Я подловила его в маленьком узком переходе. Время – девять. За окном темно и вьюжно. У него растрепанные волосы и усталый вид. Громко закрывается кабинет.
– Ну что там, в Африке, Петр Гамарович… Петя…
– В Африке? А что в Африке? В Африке, в Африке… Туман… Наверное.
– Возьмите меня с собой.
– Куда это с собой? Ты что, с ума сошла? Иди спать, завтра у меня концерт с утра и вообще…
– Концерта завтра не будет.
– Как это не будет, почему?
– Потому что завтра похороны.
– Ну и шуточки у вас.
– Почему же шуточки. Мало ли людей умирает каждый день? Почему бы нам не дежурить возле кладбища? Зачем мы все время то врем, то играем? Уже и не отличить, уже запутались сами, Петр. Да не смотрите вы на меня так…
– Да что тут думать, мы в который раз подумали за вас, Суворова. Отправляйтесь в Жизнь! – махнула рукой Ираида Алексеевна.
– Да, да! Это вы хорошо сказали, Ираида Алексеевна! В Жизнь! Ах, как чудесно! «Вот она, жизнь, бери ее», – говорил Горький… – Степанида Ивановна еще свеженькая, присоединилась к общественному собранию только десять минут назад.
– Это не Горький говорил, Степанида Ивановна! – устало спорит Изольда Васильевна.
– Нет, что вы, конечно Горький!
– Это Шолохов сказал на 27 странице своего монументального произведения…
– Говорю вам, это Горький в драматургическом материале «На дне».
– Ах, оставьте, это Горький! Тьфу, Шолохов! Шолохов!
– Горький!
– Шолохов!
– Горький! Горький! Вот пойдемте и откроем томик!
– Что его открывать, он у меня весь как на ладони! Это Шолохов! Пойдемте его открывать!
– Не буду я его открывать, пока мы Горького не откроем!
– Нет, сначала Шолохова откроем!
– И закроем! Горького!
– Нет, это Горького закроем! Шолохова откроем!
– Горького! Горького!
– Шолохова, Шолохова, Шолохова!
–
– Да идите вы со своим Горьким!
– А вы с Шолоховым!
– И все же вы не правы!
– Права!
– Не правы!
– Права!
– Вы еще скажите, что это: «И страшно мне, что сердце разорвется…»?
– Конечно, Ахматова!
– Хорошо, что не Горький!
– И не Шолохов!
– Кстати, а Ахматова ли?..
– Тьфу, вы совершенно невозможная, Изольда Васильевна!
– Когда росой обрызганный душистой,
Румяным вечером иль утра в час златой,
Из-под куста мне ландыш серебристый
Приветливо кивает головой… – вдруг прогремел поставленный голос Петра Гамаровича.
(Продолжительная пауза)
– Как написано, вы только послушайте «Ландыш серебристый»… – как будто извиняясь, шепнула Изольда Васильевна.

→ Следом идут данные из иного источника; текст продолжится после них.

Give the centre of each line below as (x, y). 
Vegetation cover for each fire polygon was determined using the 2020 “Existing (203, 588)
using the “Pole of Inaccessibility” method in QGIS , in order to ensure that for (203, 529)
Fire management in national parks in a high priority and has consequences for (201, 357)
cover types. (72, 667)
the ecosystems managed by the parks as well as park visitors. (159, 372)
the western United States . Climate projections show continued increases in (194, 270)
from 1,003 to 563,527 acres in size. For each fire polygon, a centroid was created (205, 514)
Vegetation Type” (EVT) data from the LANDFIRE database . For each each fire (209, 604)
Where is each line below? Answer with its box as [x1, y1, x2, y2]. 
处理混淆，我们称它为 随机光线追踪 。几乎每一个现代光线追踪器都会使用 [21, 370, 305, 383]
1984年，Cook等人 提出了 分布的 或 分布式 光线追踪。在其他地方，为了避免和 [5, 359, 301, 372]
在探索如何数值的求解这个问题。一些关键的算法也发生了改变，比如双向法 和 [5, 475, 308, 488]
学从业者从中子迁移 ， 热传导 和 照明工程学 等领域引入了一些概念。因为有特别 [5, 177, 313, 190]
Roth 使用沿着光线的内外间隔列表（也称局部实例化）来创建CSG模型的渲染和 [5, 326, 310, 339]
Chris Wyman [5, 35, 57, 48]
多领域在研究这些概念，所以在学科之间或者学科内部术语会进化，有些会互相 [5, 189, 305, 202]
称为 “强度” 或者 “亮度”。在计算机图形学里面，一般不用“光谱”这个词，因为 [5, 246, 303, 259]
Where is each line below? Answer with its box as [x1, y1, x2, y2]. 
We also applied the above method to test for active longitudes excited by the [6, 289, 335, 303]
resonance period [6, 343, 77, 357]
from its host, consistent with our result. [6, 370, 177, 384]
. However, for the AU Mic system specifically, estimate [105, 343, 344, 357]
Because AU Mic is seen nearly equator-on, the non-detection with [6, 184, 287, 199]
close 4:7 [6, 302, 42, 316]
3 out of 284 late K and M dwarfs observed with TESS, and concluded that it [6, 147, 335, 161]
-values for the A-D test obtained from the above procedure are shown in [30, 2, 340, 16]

Лоб ее больше не блестит, и цвет лица мертвенно-бледный.
– Тише вы, Изольда Васильевна, Петр Гамарович цитирует… – широко раскрыв свои влюбленные глаза, Степанида Ивановна сканирует Петра Гамаровича.
А Петр Гамарович, ни на кого не смотря, ходит взад-вперед, полуистерически громыхает, и эхом отдается его медвежий рев:
– Тогда смиряется души моей тревога,
Тогда расходятся морщины на челе…
– Кстати говоря, у вас, Петр Гамарович, морщины на лбу прямо неприличные… – Изольда Васильевна не удержалась, – вам нужно огурец порезать вот так, в мисочку, ложка лимонного сока…

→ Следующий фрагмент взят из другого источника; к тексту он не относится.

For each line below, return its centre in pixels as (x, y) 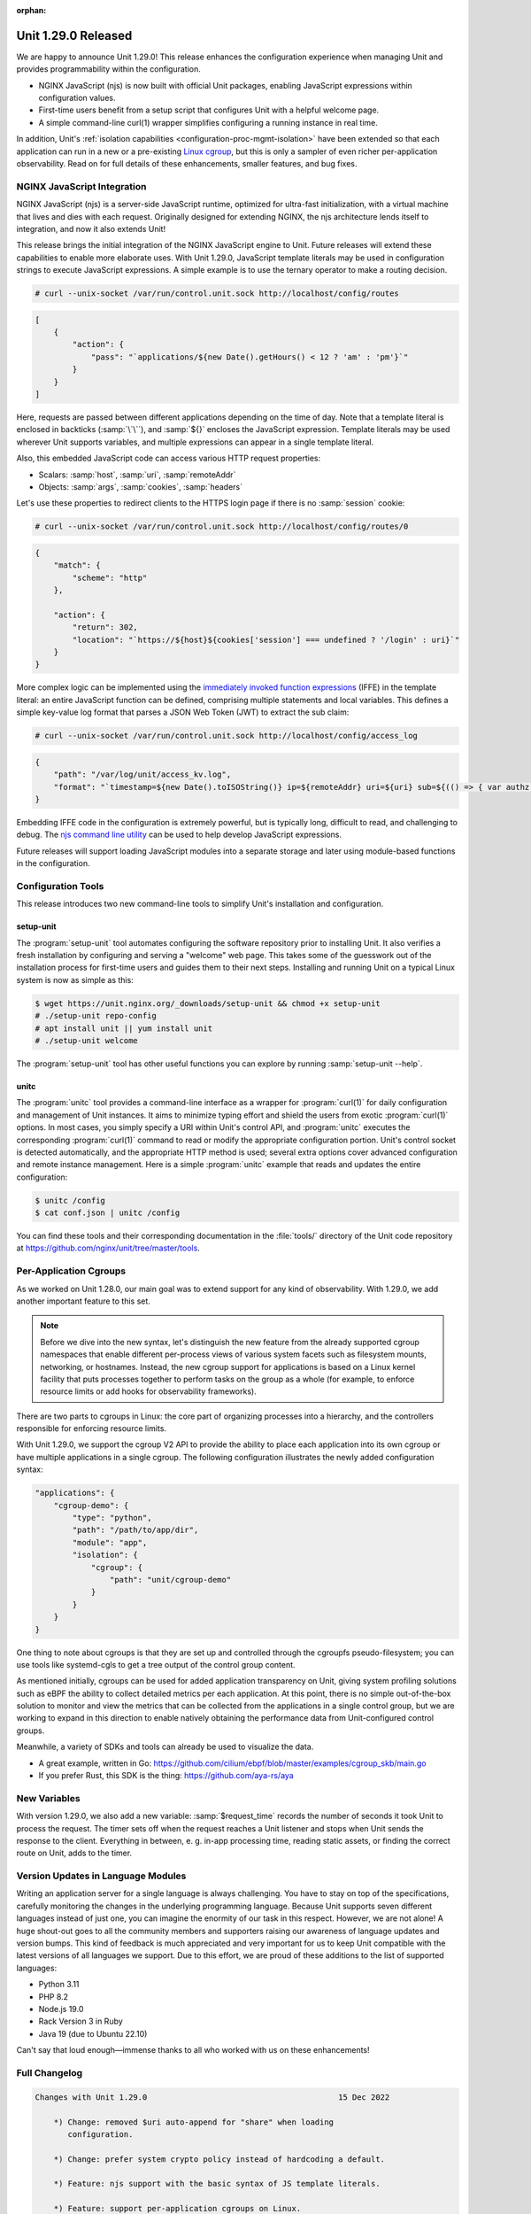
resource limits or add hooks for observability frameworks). (148, 1391)
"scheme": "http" (110, 577)
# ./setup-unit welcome (87, 1040)
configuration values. (77, 98)
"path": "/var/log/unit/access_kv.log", (142, 774)
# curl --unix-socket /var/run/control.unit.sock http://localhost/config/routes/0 (222, 526)
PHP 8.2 (54, 1996)
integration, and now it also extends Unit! (91, 228)
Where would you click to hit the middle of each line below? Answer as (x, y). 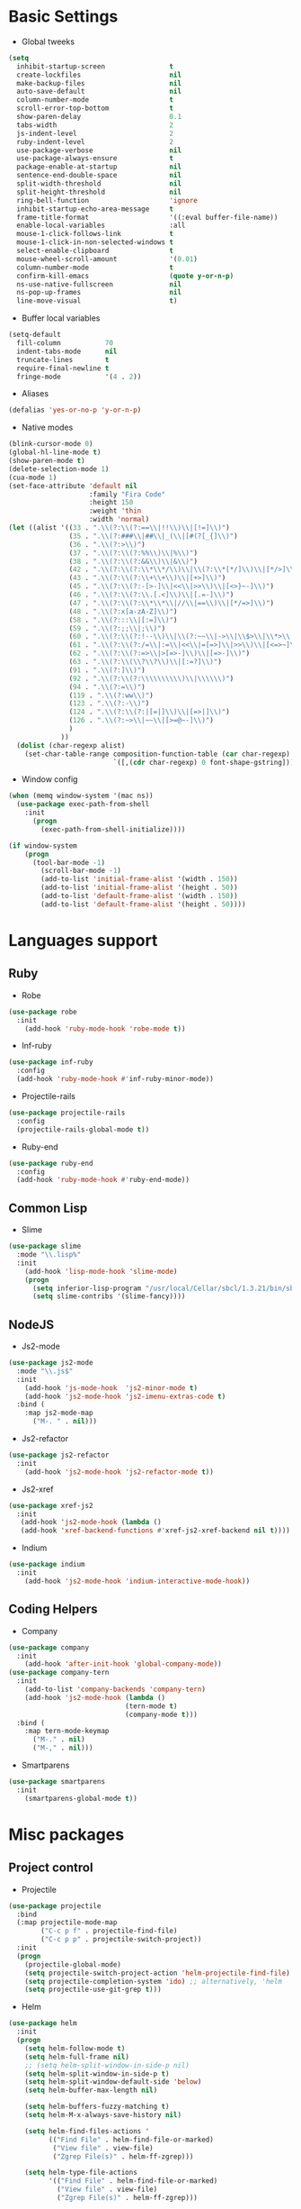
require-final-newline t (63, 368)
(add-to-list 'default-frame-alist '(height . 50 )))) (143, 904)
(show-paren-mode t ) (47, 461)
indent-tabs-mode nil (67, 351)
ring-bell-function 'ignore (107, 200)
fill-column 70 (65, 343)
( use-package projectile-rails (67, 1113)
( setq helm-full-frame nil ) (77, 2057)

– Не сока, а соку… – полусонно умничает Ираида Алексеевна. Глаза у нее слипаются, побелка осыпалась, бусы небрежно свалились набок.
– И счастье я могу постигнуть на земле… Я эти ваши рецепты в гробу видел, Изольда Васильевна… И в небесах я вижу Бога!
– Кого, простите, видите? – искренне не понимает Степанида Ивановна.
– Бога, Бога! – кричит Петр Гамарович.
Он, вероятно, голоден, иначе не стал бы так расходиться. Очень уж он любит куриный бульон с лапшой.
– Золотые слова! 1837 год, подумать только… – пытается поддерживать светскую беседу Степанида Ивановна.
– Это только русский человек может написать, носить в себе образ Бога, еще Суворов написал… – рассуждает Изольда Васильевна.
– Он не мог это написать, он к 1837 умер, если вы не оповещены еще, – буркнула Ираида Алексеевна.
– Я не к 1837, а вообще, вообще! Касаясь… – Изольда Васильевна почему-то тянет свои наманикюренные ручки к Петру Гамаровичу.
– Не надо ко мне прикасаться, у меня пиджак белый! – Петр Гамарович раздражен.
– Да я образно! Суворов… – защищается Изольда Васильевна.